“Voltamos a sentir o cheiro original da chuva chegando”. A frase do líder quilombola Biko Rodrigues, coordenador-executivo da Coordenação Nacional de Articulação das Comunidades Negras Rurais Quilombolas (CONAQ) e morador do quilombo do Ivaporunduva, no Vale do Ribeira, interior de São Paulo, resume a percepção do impacto da queda da poluição e da diminuição da exploração da natureza. Impacto esse causado apenas pelas adequações cotidianas em tempos de pandemia, isolamento e distanciamento social.
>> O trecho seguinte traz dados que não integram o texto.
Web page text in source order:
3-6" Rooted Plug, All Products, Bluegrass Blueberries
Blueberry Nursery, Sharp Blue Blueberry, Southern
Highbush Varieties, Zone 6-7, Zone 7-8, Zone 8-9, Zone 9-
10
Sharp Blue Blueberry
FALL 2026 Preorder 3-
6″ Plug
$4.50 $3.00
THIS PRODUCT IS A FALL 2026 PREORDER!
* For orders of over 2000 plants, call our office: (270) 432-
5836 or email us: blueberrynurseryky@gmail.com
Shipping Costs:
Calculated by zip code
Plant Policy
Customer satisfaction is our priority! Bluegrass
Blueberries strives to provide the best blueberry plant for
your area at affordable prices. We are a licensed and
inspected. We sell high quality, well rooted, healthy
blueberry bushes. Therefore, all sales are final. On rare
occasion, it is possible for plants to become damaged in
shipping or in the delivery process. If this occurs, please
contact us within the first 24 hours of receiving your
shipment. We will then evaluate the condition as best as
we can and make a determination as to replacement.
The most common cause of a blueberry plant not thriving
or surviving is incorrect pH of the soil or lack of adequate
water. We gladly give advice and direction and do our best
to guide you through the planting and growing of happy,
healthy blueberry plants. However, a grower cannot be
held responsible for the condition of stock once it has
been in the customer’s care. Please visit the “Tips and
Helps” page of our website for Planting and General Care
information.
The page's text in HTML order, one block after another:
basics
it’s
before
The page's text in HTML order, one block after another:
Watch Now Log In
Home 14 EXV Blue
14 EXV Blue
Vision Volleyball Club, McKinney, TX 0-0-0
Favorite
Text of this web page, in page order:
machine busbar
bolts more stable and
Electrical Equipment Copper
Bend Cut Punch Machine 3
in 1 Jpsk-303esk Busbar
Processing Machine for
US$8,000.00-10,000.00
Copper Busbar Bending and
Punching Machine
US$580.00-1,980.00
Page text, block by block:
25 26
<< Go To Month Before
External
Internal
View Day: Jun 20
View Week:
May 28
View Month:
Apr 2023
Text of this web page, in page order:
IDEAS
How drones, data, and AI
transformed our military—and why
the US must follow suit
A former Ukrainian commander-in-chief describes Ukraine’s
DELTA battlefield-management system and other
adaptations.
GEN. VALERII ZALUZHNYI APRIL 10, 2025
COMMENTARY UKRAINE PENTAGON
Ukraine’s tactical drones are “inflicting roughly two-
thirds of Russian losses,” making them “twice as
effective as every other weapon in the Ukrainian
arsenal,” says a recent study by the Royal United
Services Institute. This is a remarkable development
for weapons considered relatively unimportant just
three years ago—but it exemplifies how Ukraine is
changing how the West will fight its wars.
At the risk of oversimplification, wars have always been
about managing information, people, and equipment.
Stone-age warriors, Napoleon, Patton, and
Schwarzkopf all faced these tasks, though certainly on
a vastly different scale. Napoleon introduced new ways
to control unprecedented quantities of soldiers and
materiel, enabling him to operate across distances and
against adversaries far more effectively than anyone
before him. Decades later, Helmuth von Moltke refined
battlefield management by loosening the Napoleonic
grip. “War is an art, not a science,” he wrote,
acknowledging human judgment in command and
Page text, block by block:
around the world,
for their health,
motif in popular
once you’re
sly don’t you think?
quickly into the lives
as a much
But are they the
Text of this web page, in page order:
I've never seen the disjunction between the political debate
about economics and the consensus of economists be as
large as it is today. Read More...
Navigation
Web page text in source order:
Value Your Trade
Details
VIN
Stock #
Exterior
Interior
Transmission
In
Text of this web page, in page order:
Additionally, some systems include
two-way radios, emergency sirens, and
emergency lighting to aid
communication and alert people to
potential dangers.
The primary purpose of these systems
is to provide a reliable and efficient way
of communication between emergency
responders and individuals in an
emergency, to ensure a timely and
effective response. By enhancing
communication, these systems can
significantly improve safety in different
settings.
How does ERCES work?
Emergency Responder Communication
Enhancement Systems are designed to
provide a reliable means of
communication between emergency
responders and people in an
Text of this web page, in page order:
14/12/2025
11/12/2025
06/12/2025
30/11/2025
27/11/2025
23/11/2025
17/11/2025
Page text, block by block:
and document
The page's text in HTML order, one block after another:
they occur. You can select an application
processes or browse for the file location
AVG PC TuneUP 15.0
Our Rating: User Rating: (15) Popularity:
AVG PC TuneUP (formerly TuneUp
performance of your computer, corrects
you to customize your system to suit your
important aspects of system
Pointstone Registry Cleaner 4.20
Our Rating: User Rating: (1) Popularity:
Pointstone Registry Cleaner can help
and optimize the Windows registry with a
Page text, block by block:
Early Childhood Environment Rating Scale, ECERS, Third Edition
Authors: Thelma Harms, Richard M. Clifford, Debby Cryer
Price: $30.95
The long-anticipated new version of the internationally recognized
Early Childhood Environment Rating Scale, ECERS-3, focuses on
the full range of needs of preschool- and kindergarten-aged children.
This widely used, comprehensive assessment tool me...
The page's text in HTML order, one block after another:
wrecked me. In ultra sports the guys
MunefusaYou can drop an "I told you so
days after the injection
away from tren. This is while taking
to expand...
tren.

As mudanças de comportamento da humanidade por conta da pandemia da Covid-19 – em níveis diferentes, de acordo com cada país – alteraram a relação entre ser humano e natureza. O coronavírus e as mudanças na dinâmica da economia mundial também serviram para destacar as alternativas – tanto de produção quanto nos hábitos de consumo – para que a harmonia no planeta se fortaleça.
“A natureza está voltando a falar com a gente. Se a ganância do homem parar, se parar de pensar no dinheiro e acima de bens que são mais importantes como qualidade de vida, respirar ar puro, alimentação adequada, as coisas vão melhorar”, disse Biko.
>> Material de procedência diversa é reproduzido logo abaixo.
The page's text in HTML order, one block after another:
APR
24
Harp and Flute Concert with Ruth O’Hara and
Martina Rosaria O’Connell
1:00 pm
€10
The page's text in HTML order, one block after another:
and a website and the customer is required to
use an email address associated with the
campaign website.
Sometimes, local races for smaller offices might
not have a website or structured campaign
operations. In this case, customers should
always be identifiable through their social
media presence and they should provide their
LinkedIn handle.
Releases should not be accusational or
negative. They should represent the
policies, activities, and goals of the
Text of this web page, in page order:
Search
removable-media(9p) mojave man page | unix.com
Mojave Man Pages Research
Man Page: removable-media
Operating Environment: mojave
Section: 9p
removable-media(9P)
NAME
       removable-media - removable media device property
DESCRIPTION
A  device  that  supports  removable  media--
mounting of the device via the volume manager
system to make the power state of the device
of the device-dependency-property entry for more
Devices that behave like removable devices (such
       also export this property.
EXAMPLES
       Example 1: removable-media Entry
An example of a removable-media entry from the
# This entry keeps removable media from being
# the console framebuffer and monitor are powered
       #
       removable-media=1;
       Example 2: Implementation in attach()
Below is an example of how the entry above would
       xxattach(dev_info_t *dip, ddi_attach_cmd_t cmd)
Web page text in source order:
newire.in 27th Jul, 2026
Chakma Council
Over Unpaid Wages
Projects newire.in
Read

A comunidade Ivaporunduva existe desde o século 16, é a mais antiga da região e conta com mais de 100 famílias. O quilombo foi responsável pelo resgate, no início dos anos 2000, do palmito juçara, uma planta nativa da Mata Atlântica que era considerada em extinção. A base da economia do quilombo é a produção de banana orgânica. A plantação também é aproveitada nas peças de artesanato feitas com a fibra da bananeira e vendidas pelos quilombolas. O nome Ivaporunduva significa ‘rio de muitos frutos’ e, em harmonia com a natureza, a comunidade faz jus a ele, produzindo também arroz, feijão e grande variedade de hortaliças.
Ambientalistas e cientistas acreditam que há no modelo de vida das comunidades tradicionais e dos povos originários, atrelado aos conhecimentos de desenvolvimento sustentável, um caminho para a continuidade da vida humana na Terra em harmonia ao meio ambiente.
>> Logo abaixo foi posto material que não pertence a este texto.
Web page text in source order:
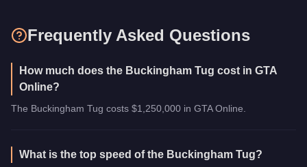
Frequently Asked Questions
How much does the Buckingham Tug cost in GTA
Online?
The Buckingham Tug costs $1,250,000 in GTA Online.
What is the top speed of the Buckingham Tug?
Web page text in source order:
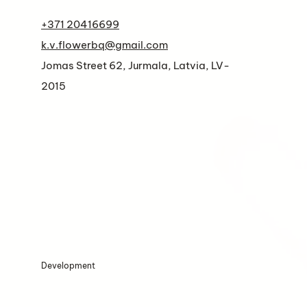
+371 20416699
k.v.flowerbq@gmail.com
Jomas Street 62, Jurmala, Latvia, LV-
2015
Development
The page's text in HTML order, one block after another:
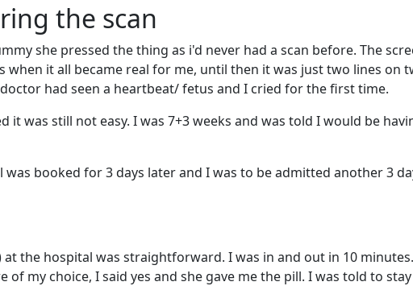
the scan
she pressed the thing as i'd never had a scan before. The
when it all became real for me, until then it was just two lines on
had seen a heartbeat/ fetus and I cried for the first time.
it was still not easy. I was 7+3 weeks and was told I would be
booked for 3 days later and I was to be admitted another 3
the hospital was straightforward. I was in and out in 10
my choice, I said yes and she gave me the pill. I was told to
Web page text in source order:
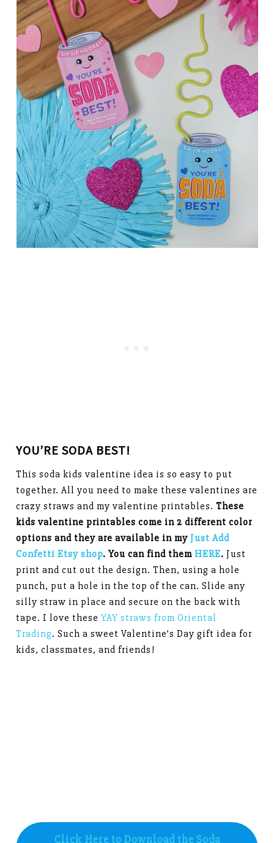
YOU’RE SODA BEST!
This soda kids valentine idea is so easy to put
together. All you need to make these valentines are
crazy straws and my valentine printables.These
kids valentine printables come in 2 different color
options and they are available in my Just Add
Confetti Etsy shop. You can find them HERE. Just
print and cut out the design. Then, using a hole
punch, put a hole in the top of the can. Slide any
silly straw in place and secure on the back with
tape. I love theseYAY straws from Oriental
Trading. Such a sweet Valentine’s Day gift idea for
kids, classmates, and friends!
Click Here to Download the Soda
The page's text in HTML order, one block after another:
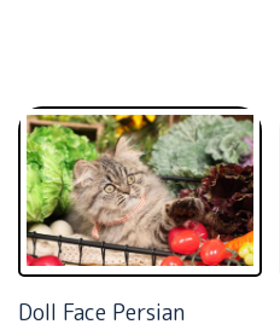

“Os problemas ambientais impactam a sociedade de maneira desigual. Os mais pobres, em sua maioria não-brancos, estão expostos aos maiores riscos”, diz Cínthia Leone, doutora especialista em Ciência Ambiental pela Universidade de São Paulo (USP). “A contradição é que os mais vulneráveis às crises climáticas são exatamente os que podem oferecer uma solução para ela. Ao terem sido marginalizados no interior do sistema capitalista, esses grupos foram capazes de desenvolver ou preservar modos de vidas alternativos. Eles constituem hoje uma oposição poderosa, porque oferecem algo que o modelo tradicional de desenvolvimento já não é capaz de prover: a esperança de uma vida melhor, mais saudável, mais digna”,
No começo de agosto, um artigo divulgado pela revista Proceedings of the National Academy of Sciences (PNSA) revelou que, nas áreas da região amazônica onde há demarcação de territórios indígenas, o desmatamento teve queda significativa. Em média, a preservação dessas áreas foi 60% maior do que em áreas não-demarcadas. O estudo analisou um período de 30 anos, foi feito por pesquisadores da Universidade da Califórnia (EUA) e concluiu que a preservação das tradições e do território são fundamentais para a preservação do meio ambiente.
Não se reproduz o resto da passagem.